- _WHAT YOU HAVE TO DO_: Leave every picture out. Set down all the lines below exactly.

- _DATASET EXTRACT_:

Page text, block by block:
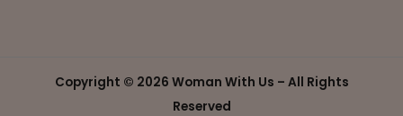
Copyright © 2026 Woman With Us – All Rights
Reserved
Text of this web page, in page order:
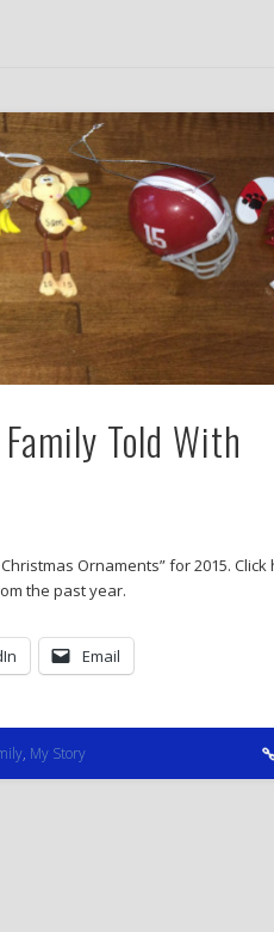
Told With
Ornaments” for 2015. Click
the past year.
Email
, My Story
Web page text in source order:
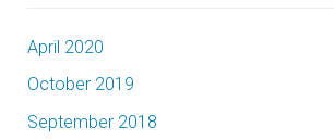
April 2020
October 2019
September 2018
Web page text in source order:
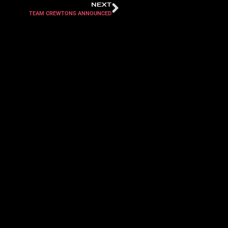
NEXT
TEAM CREWTONS ANNOUNCED
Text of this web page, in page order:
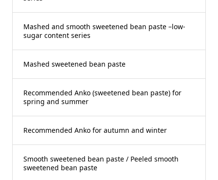
Mashed and smooth sweetened bean paste –low-
sugar content series
Mashed sweetened bean paste
Recommended Anko (sweetened bean paste) for
spring and summer
Recommended Anko for autumn and winter
Smooth sweetened bean paste / Peeled smooth
sweetened bean paste
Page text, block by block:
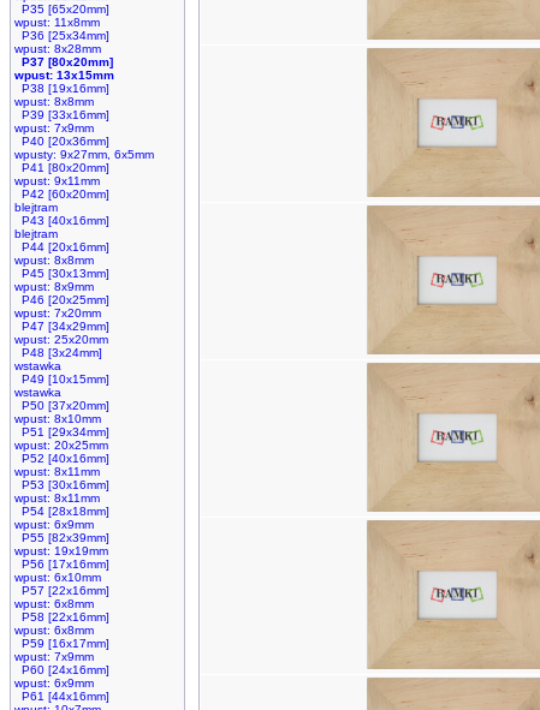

- _RESPONSE AREA_:
Page text, block by block:
Copyright © 2026 Woman With Us – All Rights
Reserved
Text of this web page, in page order:
Told With
Ornaments” for 2015. Click
the past year.
Email
, My Story
Web page text in source order:
April 2020
October 2019
September 2018
Web page text in source order:
NEXT
TEAM CREWTONS ANNOUNCED
Text of this web page, in page order:
Mashed and smooth sweetened bean paste –low-
sugar content series
Mashed sweetened bean paste
Recommended Anko (sweetened bean paste) for
spring and summer
Recommended Anko for autumn and winter
Smooth sweetened bean paste / Peeled smooth
sweetened bean paste
Page text, block by block:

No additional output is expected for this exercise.